▶ [TASK PROMPT]
A faithful copy is required: retype the records from their first line through the line with "and food preparation", and omit the pictures.

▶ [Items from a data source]
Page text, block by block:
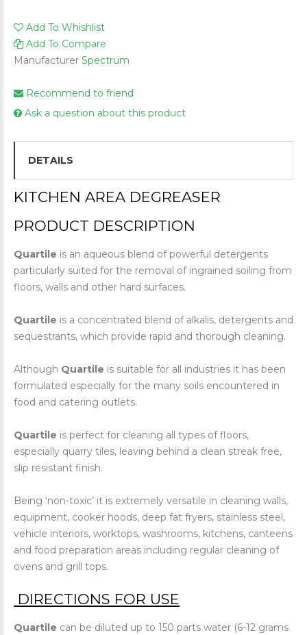
Add To Whishlist
Add To Compare
Manufacturer Spectrum
Recommend to friend
Ask a question about this product
DETAILS
KITCHEN AREA DEGREASER
PRODUCT DESCRIPTION
Quartile is an aqueous blend of powerful detergents
particularly suited for the removal of ingrained soiling from
floors, walls and other hard surfaces.
Quartile is a concentrated blend of alkalis, detergents and
sequestrants, which provide rapid and thorough cleaning.
Although Quartile is suitable for all industries it has been
formulated especially for the many soils encountered in
food and catering outlets.
Quartile is perfect for cleaning all types of floors,
especially quarry tiles, leaving behind a clean streak free,
slip resistant finish.
Being ‘non-toxic’ it is extremely versatile in cleaning walls,
equipment, cooker hoods, deep fat fryers, stainless steel,
vehicle interiors, worktops, washrooms, kitchens, canteens
and food preparation areas including regular cleaning of
ovens and grill tops.
DIRECTIONS FOR USE
Quartile can be diluted up to 150 parts water (6-12 grams
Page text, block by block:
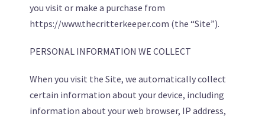
you visit or make a purchase from
https://www.thecritterkeeper.com (the “Site”).
PERSONAL INFORMATION WE COLLECT
When you visit the Site, we automatically collect
certain information about your device, including
information about your web browser, IP address,
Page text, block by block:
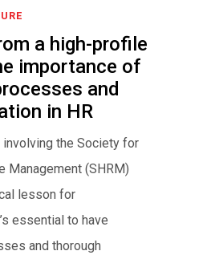
a high-profile
importance of
and
in HR
the Society for
Management (SHRM)
lesson for
essential to have
and thorough
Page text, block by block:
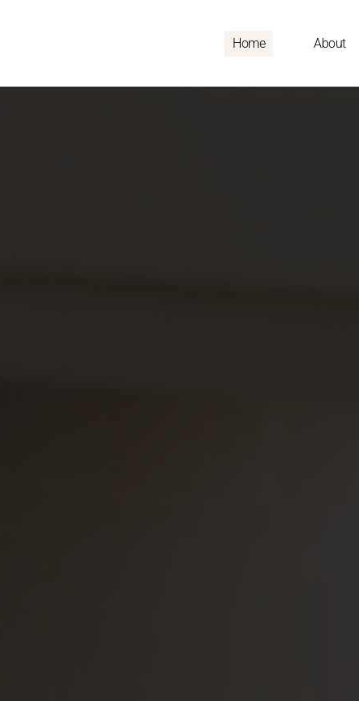
Home About
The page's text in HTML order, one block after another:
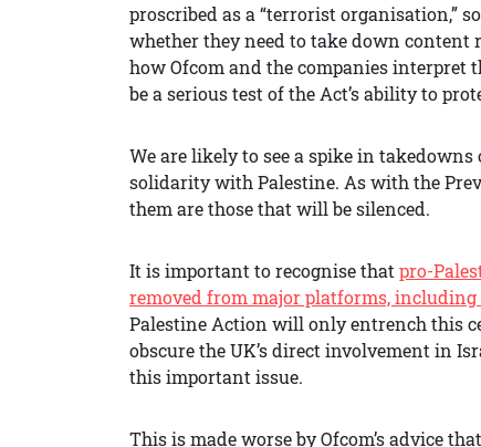
proscribed as a “terrorist organisation,”
whether they need to take down content
how Ofcom and the companies interpret
be a serious test of the Act’s ability to
We are likely to see a spike in
solidarity with Palestine. As with the
them are those that will be silenced.
It is important to recognise that pro-
removed from major platforms,
Palestine Action will only entrench this
obscure the UK’s direct involvement in
this important issue.
This is made worse by Ofcom’s advice
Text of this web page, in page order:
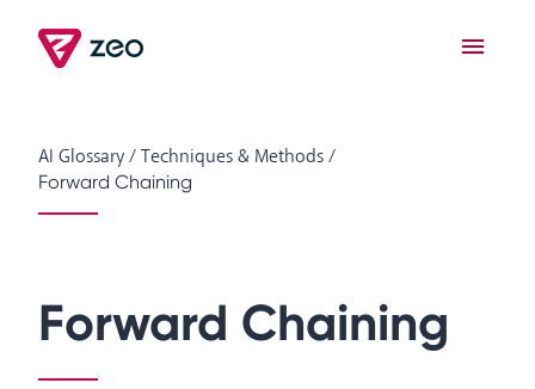
AI Glossary/Techniques & Methods/
Forward Chaining
Forward Chaining
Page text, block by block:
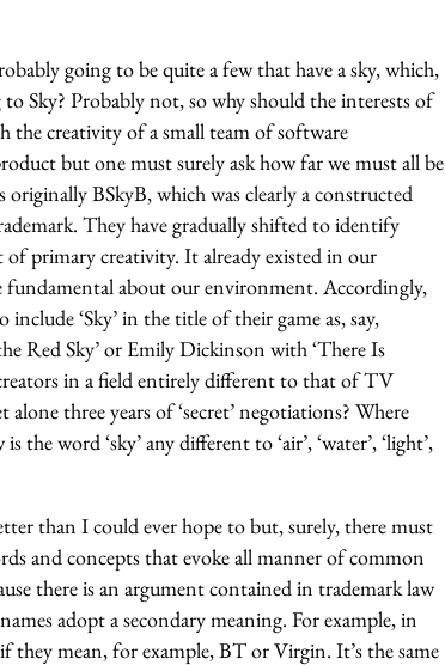
going to be quite a few that have a sky, which,
Sky? Probably not, so why should the interests of
the creativity of a small team of software
but one must surely ask how far we must all be
BSkyB, which was clearly a constructed
They have gradually shifted to identify
of primary creativity. It already existed in our
fundamental about our environment. Accordingly,
‘Sky’ in the title of their game as, say,
Red Sky’ or Emily Dickinson with ‘There Is
in a field entirely different to that of TV
three years of ‘secret’ negotiations? Where
word ‘sky’ any different to ‘air’, ‘water’, ‘light’,
than I could ever hope to but, surely, there must
and concepts that evoke all manner of common
there is an argument contained in trademark law
adopt a secondary meaning. For example, in
they mean, for example, BT or Virgin. It’s the same
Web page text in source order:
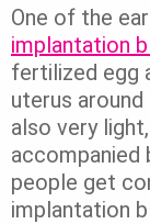
One of the
implantation
fertilized egg
uterus
also very
accompanied
people get
implantation
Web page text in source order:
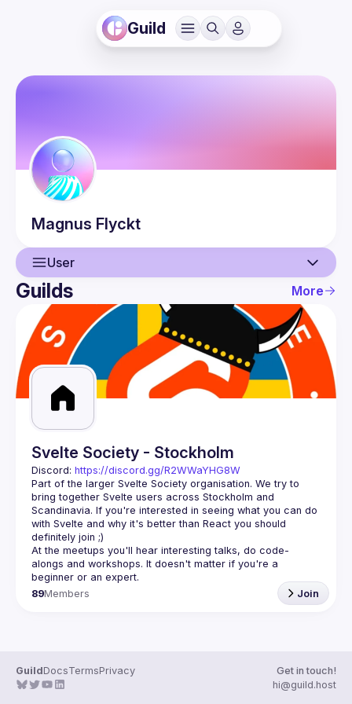
Guild
Magnus Flyckt
User
User
Guilds
Guilds More
Svelte Society - Stockholm
Discord: https://discord.gg/R2WWaYHG8W
Part of the larger Svelte Society organisation. We try to
bring together Svelte users across Stockholm and
Scandinavia. If you're interested in seeing what you can do
with Svelte and why it's better than React you should
At the meetups you'll hear interesting talks, do code-
alongs and workshops. It doesn't matter if you're a
89Members Join
GuildDocsTermsPrivacy
Get in touch!
hi@guild.host
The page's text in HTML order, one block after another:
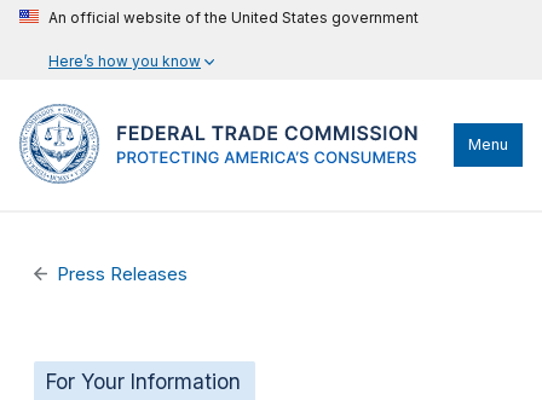
An official website of the United States government
Here’s how you know
Menu
Press Releases
For Your Information
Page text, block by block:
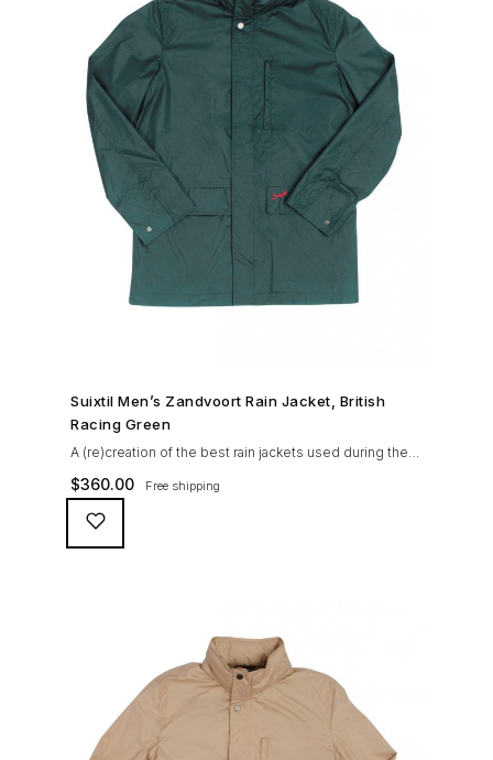
SHOP NOW →
Suixtil Men’s Zandvoort Rain Jacket, British
Racing Green
A (re)creation of the best rain jackets used during the
’60s races, the Suixtil Zandvoort is gifted with the
following great attributes: 3/4 length jacket Waterproof
polyester shell with 100% grey cotton lining. High-
collar line, with concealed and removable hood
$360.00 Free shipping
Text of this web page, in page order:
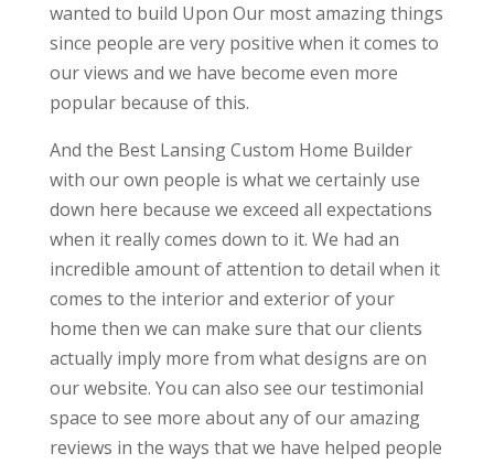
wanted to build Upon Our most amazing things
since people are very positive when it comes to
our views and we have become even more
popular because of this.
And the Best Lansing Custom Home Builder
with our own people is what we certainly use
down here because we exceed all expectations
when it really comes down to it. We had an
incredible amount of attention to detail when it
comes to the interior and exterior of your
home then we can make sure that our clients
actually imply more from what designs are on
our website. You can also see our testimonial
space to see more about any of our amazing
reviews in the ways that we have helped people
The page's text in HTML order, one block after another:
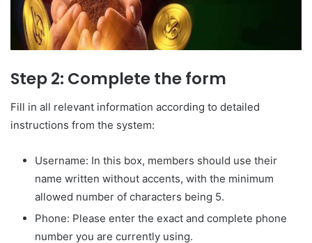
Step 2: Complete the form
Fill in all relevant information according to detailed
instructions from the system:
Username: In this box, members should use their
name written without accents, with the minimum
allowed number of characters being 5.
Phone: Please enter the exact and complete phone
number you are currently using.
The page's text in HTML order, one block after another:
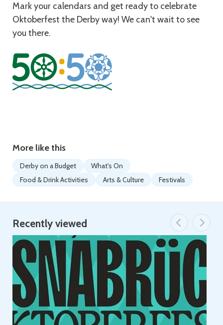
Mark your calendars and get ready to celebrate
Oktoberfest the Derby way! We can't wait to see
you there.
More like this
Derby on a Budget
What's On
Food & Drink Activities
Arts & Culture Festivals
Recently viewed
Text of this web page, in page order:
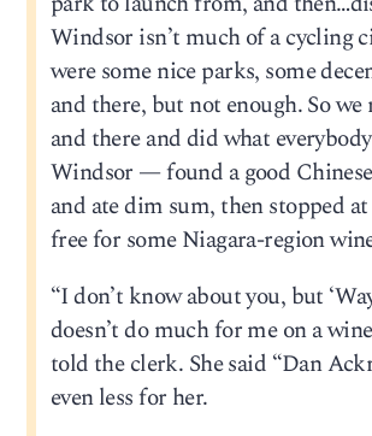
Windsor isn’t much of a cycling
were some nice parks, some
and there, but not enough. So we
and there and did what
Windsor — found a good
and ate dim sum, then stopped
free for some Niagara-region
“I don’t know about you, but
doesn’t do much for me on a
told the clerk. She said “Dan
even less for her.
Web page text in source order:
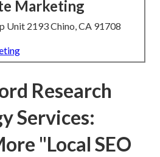
Marketing
Unit 2193 Chino, CA 91708
Research
Services:
"Local SEO
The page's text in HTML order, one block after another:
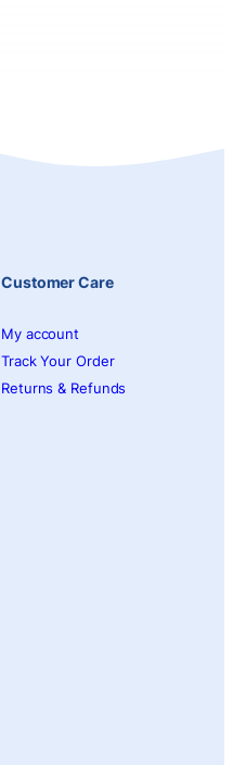
Customer Care
My account
Track Your Order
Returns & Refunds
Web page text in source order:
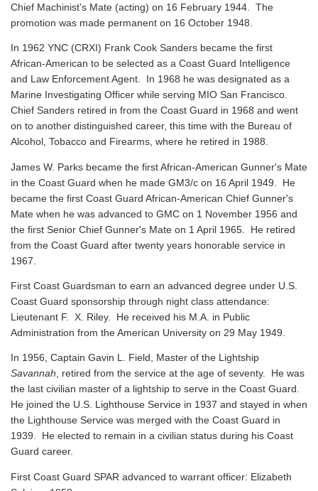
Chief Machinist's Mate (acting) on 16 February 1944. The
promotion was made permanent on 16 October 1948.
In 1962 YNC (CRXI) Frank Cook Sanders became the first
African-American to be selected as a Coast Guard Intelligence
and Law Enforcement Agent. In 1968 he was designated as a
Marine Investigating Officer while serving MIO San Francisco.
Chief Sanders retired in from the Coast Guard in 1968 and went
on to another distinguished career, this time with the Bureau of
Alcohol, Tobacco and Firearms, where he retired in 1988.
James W. Parks became the first African-American Gunner's Mate
in the Coast Guard when he made GM3/c on 16 April 1949. He
became the first Coast Guard African-American Chief Gunner's
Mate when he was advanced to GMC on 1 November 1956 and
the first Senior Chief Gunner's Mate on 1 April 1965. He retired
from the Coast Guard after twenty years honorable service in
1967.
First Coast Guardsman to earn an advanced degree under U.S.
Coast Guard sponsorship through night class attendance:
Lieutenant F. X. Riley. He received his M.A. in Public
Administration from the American University on 29 May 1949.
In 1956, Captain Gavin L. Field, Master of the Lightship
Savannah, retired from the service at the age of seventy. He was
the last civilian master of a lightship to serve in the Coast Guard.
He joined the U.S. Lighthouse Service in 1937 and stayed in when
the Lighthouse Service was merged with the Coast Guard in
1939. He elected to remain in a civilian status during his Coast
Guard career.
First Coast Guard SPAR advanced to warrant officer: Elizabeth
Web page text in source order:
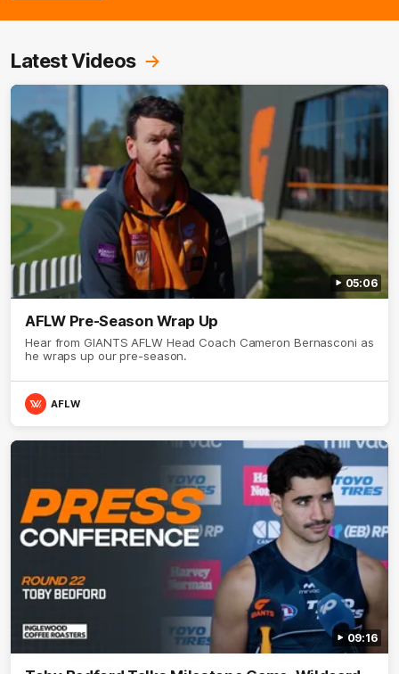
Latest Videos
05:06
AFLW Pre-Season Wrap Up
Hear from GIANTS AFLW Head Coach Cameron Bernasconi as
he wraps up our pre-season.
AFLW
09:16
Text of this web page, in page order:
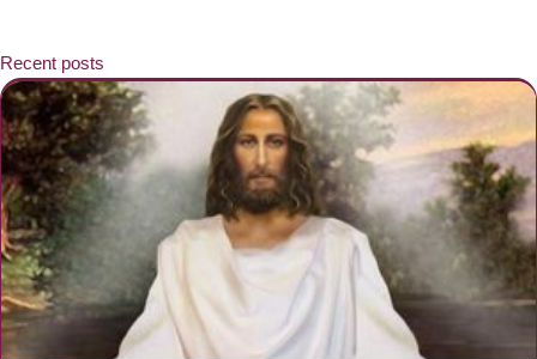
Recent posts
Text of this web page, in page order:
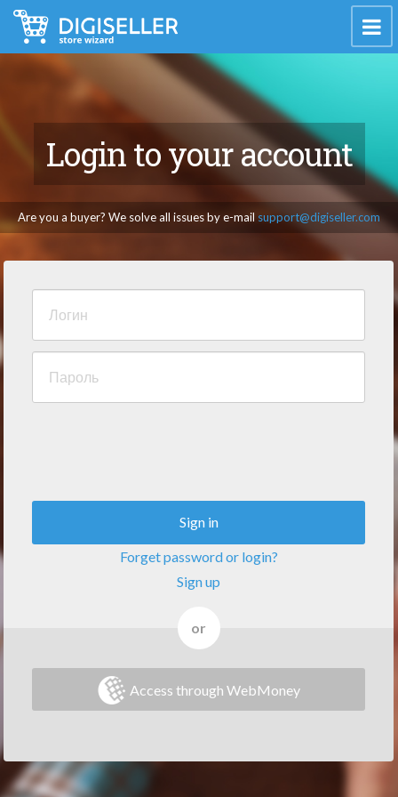
Login to your account
Are you a buyer? We solve all issues by e-mail support@digiseller.com
Sign in
Forget password or login?
Sign up
or
Access through WebMoney
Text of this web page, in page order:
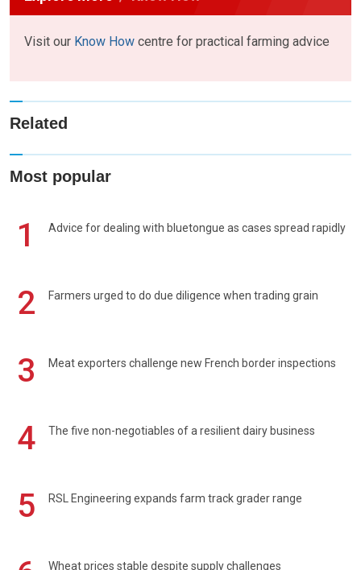
Visit our Know How centre for practical farming advice
Related
Most popular
1 Advice for dealing with bluetongue as cases spread rapidly
2 Farmers urged to do due diligence when trading grain
3 Meat exporters challenge new French border inspections
4 The five non-negotiables of a resilient dairy business
5 RSL Engineering expands farm track grader range
Wheat prices stable despite supply challenges
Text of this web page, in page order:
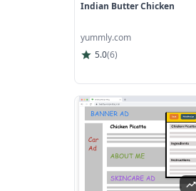
Indian Butter Chicken
yummly.com
5.0(6)
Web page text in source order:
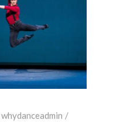
whydanceadmin
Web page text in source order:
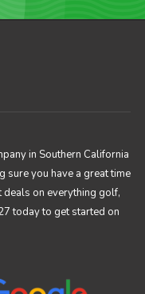
in Southern California
sure you have a great time
on everything golf,
today to get started on
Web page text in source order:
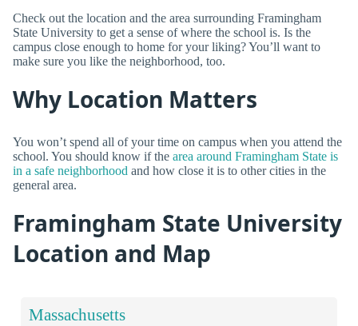
Check out the location and the area surrounding Framingham
State University to get a sense of where the school is. Is the
campus close enough to home for your liking? You’ll want to
make sure you like the neighborhood, too.
Why Location Matters
You won’t spend all of your time on campus when you attend the
school. You should know if the area around Framingham State is
in a safe neighborhood and how close it is to other cities in the
general area.
Framingham State University
Location and Map
Massachusetts
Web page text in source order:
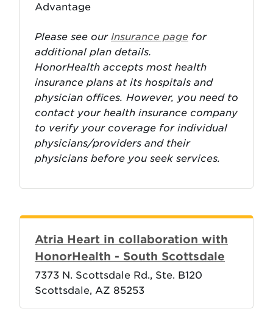
Advantage
Please see our Insurance page for
additional plan details.
HonorHealth accepts most health
insurance plans at its hospitals and
physician offices. However, you need to
contact your health insurance company
to verify your coverage for individual
physicians/providers and their
physicians before you seek services.
Atria Heart in collaboration with
HonorHealth - South Scottsdale
7373 N. Scottsdale Rd., Ste. B120
Scottsdale, AZ 85253
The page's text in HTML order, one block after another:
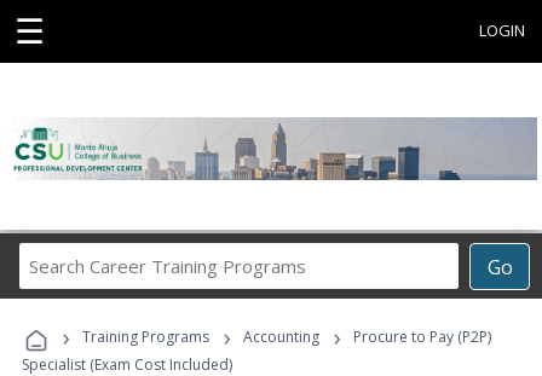
☰ LOGIN
Go
Career
Programs
› Training Programs › Accounting ›
Procure to Pay (P2P)
Specialist (Exam Cost Included)
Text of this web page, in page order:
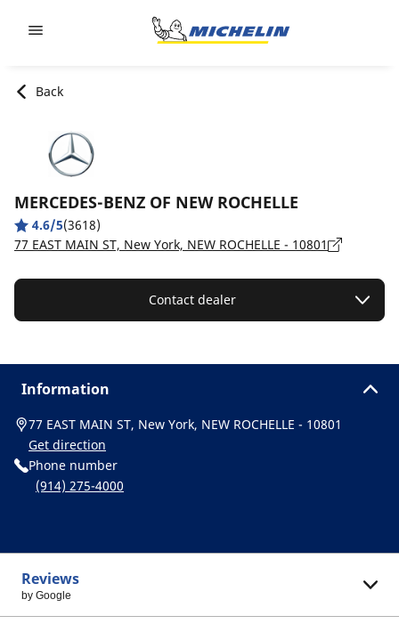
Back
MERCEDES-BENZ OF NEW ROCHELLE
4.6/5(3618)
77 EAST MAIN ST, New York, NEW ROCHELLE - 10801
Contact dealer
Information
77 EAST MAIN ST, New York, NEW ROCHELLE - 10801
Get direction
Phone number
(914) 275-4000
Reviews
by Google
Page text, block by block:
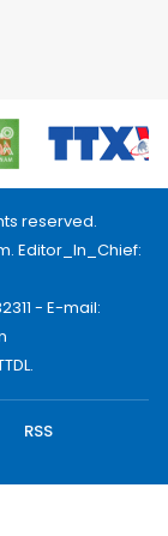
reserved.
Editor_In_Chief:
- E-mail:
RSS
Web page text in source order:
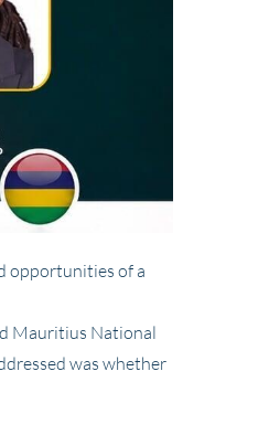
opportunities of a
Mauritius National
was whether
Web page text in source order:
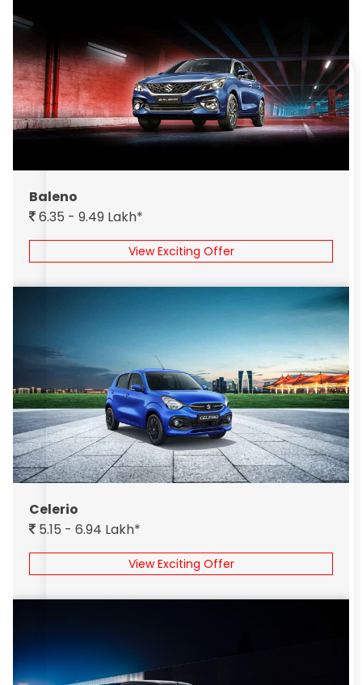
Baleno
6.35 - 9.49 Lakh*
View Exciting Offer
Celerio
5.15 - 6.94 Lakh*
View Exciting Offer

▶ [RESULT OF THIS TASK]
Page text, block by block:
Add To Whishlist
Add To Compare
Manufacturer Spectrum
Recommend to friend
Ask a question about this product
DETAILS
KITCHEN AREA DEGREASER
PRODUCT DESCRIPTION
Quartile is an aqueous blend of powerful detergents
particularly suited for the removal of ingrained soiling from
floors, walls and other hard surfaces.
Quartile is a concentrated blend of alkalis, detergents and
sequestrants, which provide rapid and thorough cleaning.
Although Quartile is suitable for all industries it has been
formulated especially for the many soils encountered in
food and catering outlets.
Quartile is perfect for cleaning all types of floors,
especially quarry tiles, leaving behind a clean streak free,
slip resistant finish.
Being ‘non-toxic’ it is extremely versatile in cleaning walls,
equipment, cooker hoods, deep fat fryers, stainless steel,
vehicle interiors, worktops, washrooms, kitchens, canteens
and food preparation areas including regular cleaning of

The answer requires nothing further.